__BRIEF__.
Which lines should be repeated? Exactly the one containing "model’s performance on" and every line after it through the end of the entries below.
====================
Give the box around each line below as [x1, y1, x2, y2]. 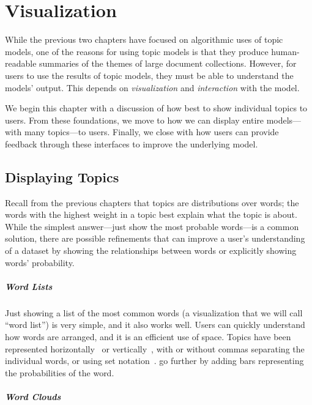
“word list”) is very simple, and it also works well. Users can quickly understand [5, 318, 305, 331]
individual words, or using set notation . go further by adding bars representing [5, 354, 304, 367]
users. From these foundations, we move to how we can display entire [5, 113, 264, 126]
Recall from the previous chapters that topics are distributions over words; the [5, 196, 299, 209]
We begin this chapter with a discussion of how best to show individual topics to [5, 102, 308, 114]
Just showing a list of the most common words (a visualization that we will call [5, 306, 303, 319]
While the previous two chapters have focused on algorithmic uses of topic [5, 33, 283, 46]
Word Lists [5, 280, 53, 292]
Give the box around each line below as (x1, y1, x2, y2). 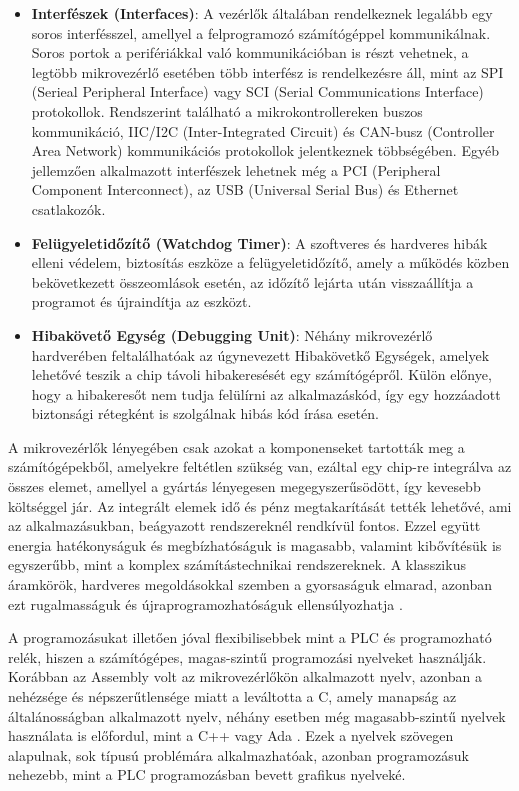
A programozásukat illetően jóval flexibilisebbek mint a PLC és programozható (8, 627, 492, 648)
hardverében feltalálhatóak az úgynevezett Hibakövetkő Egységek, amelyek (31, 344, 490, 365)
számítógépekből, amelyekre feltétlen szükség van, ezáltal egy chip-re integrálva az (8, 456, 512, 477)
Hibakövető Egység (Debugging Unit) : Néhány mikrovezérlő (31, 324, 433, 345)
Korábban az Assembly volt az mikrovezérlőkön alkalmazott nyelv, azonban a (8, 666, 482, 687)
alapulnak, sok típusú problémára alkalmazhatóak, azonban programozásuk (8, 744, 469, 765)
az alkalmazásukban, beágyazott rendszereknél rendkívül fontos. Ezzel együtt (8, 515, 481, 536)
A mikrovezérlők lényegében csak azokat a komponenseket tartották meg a (8, 436, 465, 457)
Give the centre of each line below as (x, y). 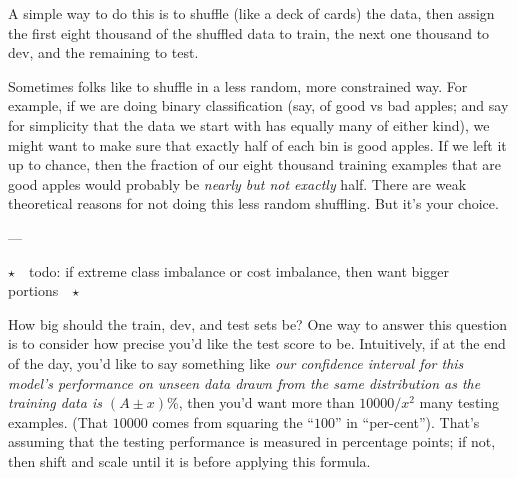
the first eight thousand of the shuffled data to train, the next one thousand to (249, 32)
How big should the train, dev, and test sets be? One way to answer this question (258, 323)
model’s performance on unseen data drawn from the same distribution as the (244, 382)
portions (33, 290)
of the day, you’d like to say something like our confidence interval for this (236, 362)
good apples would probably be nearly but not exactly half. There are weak (237, 183)
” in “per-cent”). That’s (407, 421)
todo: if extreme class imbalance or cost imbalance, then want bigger (239, 270)
====================
__TASK SOLUTION__.
model’s performance on unseen data drawn from the same distribution as the (244, 382)
portions (33, 290)
of the day, you’d like to say something like our confidence interval for this (236, 362)
good apples would probably be nearly but not exactly half. There are weak (237, 183)
” in “per-cent”). That’s (407, 421)
todo: if extreme class imbalance or cost imbalance, then want bigger (239, 270)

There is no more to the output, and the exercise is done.